Justo después de que llegáramos a México, una noche me desperté y Buddy no estaba a mi lado. Adormilada, fui al cuarto de baño y le encontré inyectándose heroína. No me escandalicé tanto como habría hecho de haber sabido lo que era la heroína, lo que era la adicción. Me dijo que iba a dejarlo, a pesar de que pasaría unos cuantos días malos.

Una fuerte intoxicación por algo que ha comido, le dijimos a la gente. Diarrea, le dije a nuestro amigo el médico, que no quiso darme elixir paregórico, prescribió té y manzana. Jacques y Michele se llevaron a los niños en barca y a la playa varios días; después de eso volvimos a ir a la piscina al lado del océano, que solía estar vacía. Los niños se pasaban horas tirándose al agua y buceando sin parar. Jugábamos al Monopoly todos juntos, comíamos enchiladas suizas, tomábamos limonada. Buddy temblaba violentamente tapado con la toalla al sol.

Por fin se puso bien, y luego las semanas pasaron, ajetreadas y perezosas, semanas tan llenas de cariño... La heroína quedó en un susto, nada más. Al cabo de varios meses, estábamos listos para volver a casa, a Nuevo México. Me divorciaría de Race y nos casaríamos.
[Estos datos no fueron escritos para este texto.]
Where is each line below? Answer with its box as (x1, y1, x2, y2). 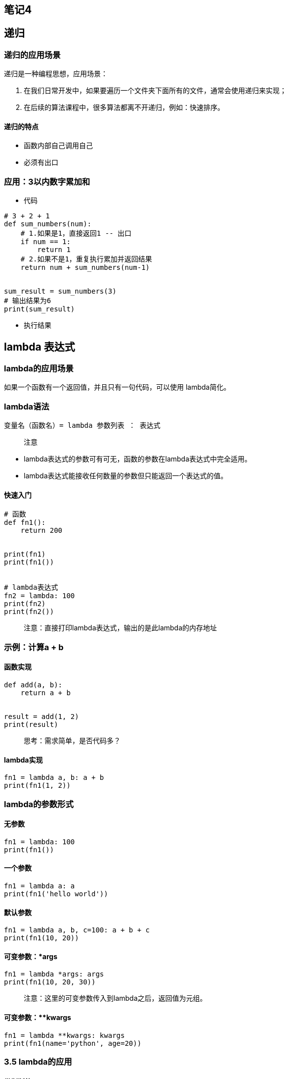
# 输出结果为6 (4, 297, 51, 305)
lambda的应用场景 (4, 363, 74, 374)
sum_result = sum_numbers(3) (4, 287, 117, 296)
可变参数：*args (4, 952, 58, 961)
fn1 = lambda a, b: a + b (4, 773, 104, 782)
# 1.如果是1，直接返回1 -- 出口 (20, 229, 132, 238)
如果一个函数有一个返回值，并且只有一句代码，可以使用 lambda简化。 (4, 383, 231, 392)
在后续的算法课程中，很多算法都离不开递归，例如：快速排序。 (24, 103, 224, 112)
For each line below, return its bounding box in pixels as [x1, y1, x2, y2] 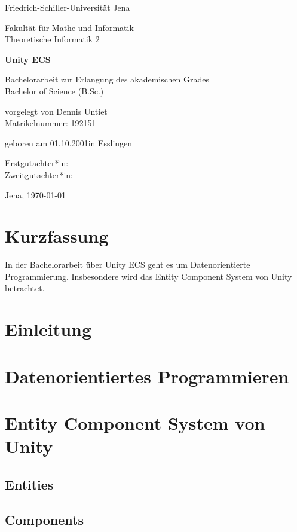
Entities [5, 475, 54, 493]
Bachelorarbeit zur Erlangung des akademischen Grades [5, 73, 209, 85]
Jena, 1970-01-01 [5, 188, 66, 201]
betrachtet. [5, 282, 45, 294]
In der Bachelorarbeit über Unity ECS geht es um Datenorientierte [5, 258, 250, 271]
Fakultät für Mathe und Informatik [5, 21, 134, 33]
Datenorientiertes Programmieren [5, 363, 289, 388]
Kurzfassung [5, 224, 109, 248]
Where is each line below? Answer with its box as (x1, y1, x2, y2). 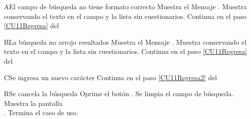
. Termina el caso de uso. (4, 107, 79, 118)
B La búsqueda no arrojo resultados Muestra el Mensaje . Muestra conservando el (4, 36, 247, 47)
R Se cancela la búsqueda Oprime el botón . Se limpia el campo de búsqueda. (4, 88, 234, 99)
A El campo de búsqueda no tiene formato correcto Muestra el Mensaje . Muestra (4, 1, 247, 11)
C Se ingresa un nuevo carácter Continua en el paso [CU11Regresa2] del (4, 72, 217, 82)
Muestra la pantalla (4, 98, 63, 108)
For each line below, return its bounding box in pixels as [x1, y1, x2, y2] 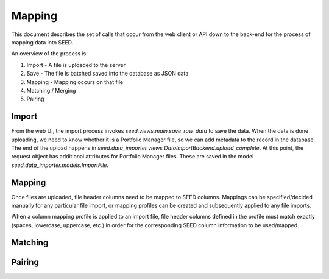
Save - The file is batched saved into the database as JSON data [26, 70, 189, 77]
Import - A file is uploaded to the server [26, 61, 126, 68]
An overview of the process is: [11, 50, 88, 57]
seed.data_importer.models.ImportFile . [11, 161, 109, 169]
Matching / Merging [26, 87, 76, 94]
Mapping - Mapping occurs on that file [26, 78, 124, 85]
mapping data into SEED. [11, 38, 74, 46]
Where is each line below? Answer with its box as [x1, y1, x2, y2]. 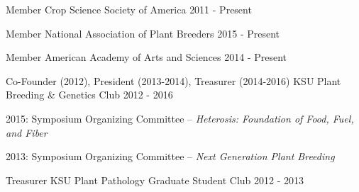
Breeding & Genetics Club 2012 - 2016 [6, 87, 173, 102]
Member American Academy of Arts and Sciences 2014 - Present [6, 50, 287, 64]
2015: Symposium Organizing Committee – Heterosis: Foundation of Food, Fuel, [6, 111, 354, 125]
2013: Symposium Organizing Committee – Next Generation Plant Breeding [6, 149, 335, 164]
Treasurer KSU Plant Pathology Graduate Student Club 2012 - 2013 [6, 172, 304, 187]
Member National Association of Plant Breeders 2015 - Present [6, 26, 280, 40]
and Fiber [6, 125, 48, 140]
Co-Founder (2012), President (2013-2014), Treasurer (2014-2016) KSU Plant [6, 73, 341, 88]
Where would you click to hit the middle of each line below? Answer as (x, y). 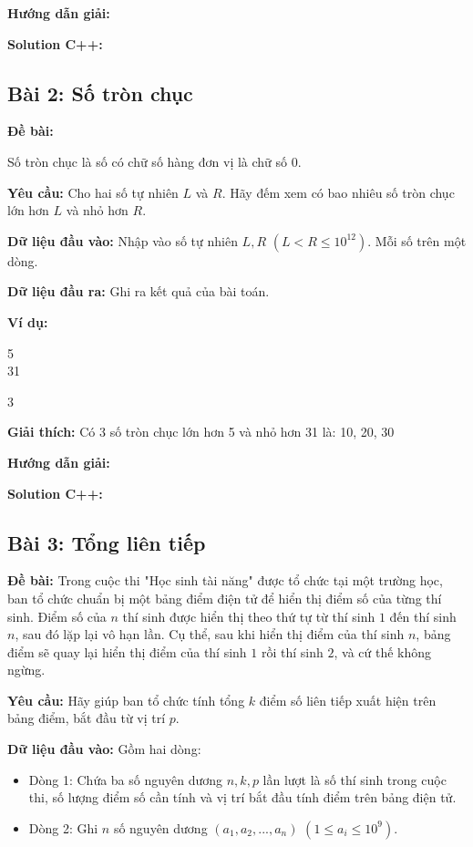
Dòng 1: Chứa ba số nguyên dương (126, 779)
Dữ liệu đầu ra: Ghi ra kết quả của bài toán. (139, 291)
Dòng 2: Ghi (63, 827)
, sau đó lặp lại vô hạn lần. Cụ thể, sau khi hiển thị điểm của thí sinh (210, 634)
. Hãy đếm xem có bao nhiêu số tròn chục (338, 192)
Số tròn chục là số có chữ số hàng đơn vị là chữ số (148, 161)
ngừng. (26, 670)
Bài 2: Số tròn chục (100, 93)
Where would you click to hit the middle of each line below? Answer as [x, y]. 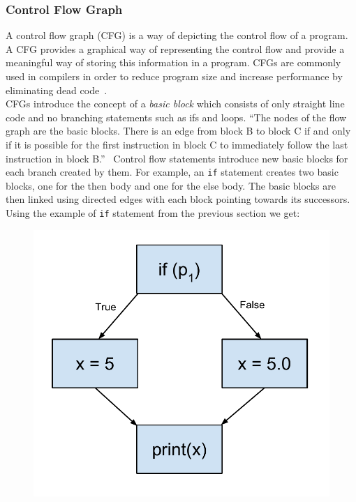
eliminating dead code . [57, 90]
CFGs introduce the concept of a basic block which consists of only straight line [175, 104]
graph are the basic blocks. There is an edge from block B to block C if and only [178, 131]
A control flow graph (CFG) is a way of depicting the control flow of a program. [177, 35]
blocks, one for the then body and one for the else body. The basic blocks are [171, 185]
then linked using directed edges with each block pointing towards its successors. [178, 199]
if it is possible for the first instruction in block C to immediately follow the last [177, 144]
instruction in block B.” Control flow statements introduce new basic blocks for [177, 158]
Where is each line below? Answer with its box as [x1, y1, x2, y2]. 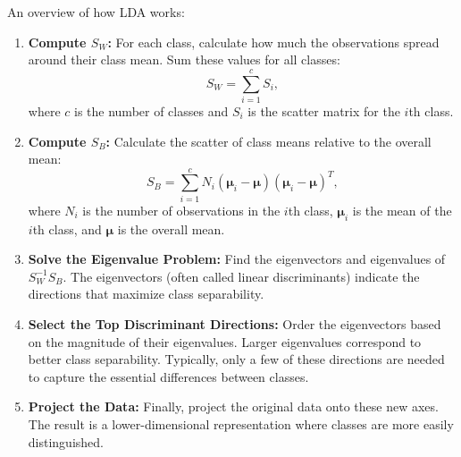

Buddy estaba casado con Wuzza, y los dos habían viajado y vivido fuera durante años, sobre todo en España, porque ella era una mujer con dinero. Buddy había estudiado tauromaquia, había seguido tocando el saxo y compitiendo como piloto del Porsche Spyder. Al final ella le insistió en que hiciera algo, así que con su respaldo montó una de las primeras franquicias de Volkswagen en el oeste; entonces los pocos conductores de VW se saludaban por la carretera.

En pocos años Buddy le devolvió el préstamo, había ganado tanto dinero que no necesitaría volver a trabajar nunca más.

Buddy disfrutaba de la vida. Se le daba de maravilla. Disfrutaba de verdad con la gente y la música, los libros y la pintura. Sus siguientes pasiones serían la cultura y la historia de los nativos americanos, la fotografía y volar. Ah, y nosotros tres.

Pensábamos entonces que nuestro amor nos protegería de la heroína, que empezábamos una nueva vida.

Nate Bishop vino a recogernos en el flamante Beechcraft Bonanza, un monoplano que Buddy iba a aprender a pilotar y que compró para desgravar impuestos.

Tal vez de ahí es de donde vino Babar, de nuestro avión rojo de juguete. Volábamos en círculos sobre la ciudad y sus preciosas bahías, sus arenas blancas, sus tejados y palmeras, un mar azul crayón. Ah, habíamos sido todos tan felices allí, con la anciana y el mono.

A una hora de Albuquerque, Buddy empezó a temblar. Le goteaba la nariz y se le acalambraban las piernas. En cuanto el avión tocó tierra, se bajó y fue a hacer una llamada telefónica.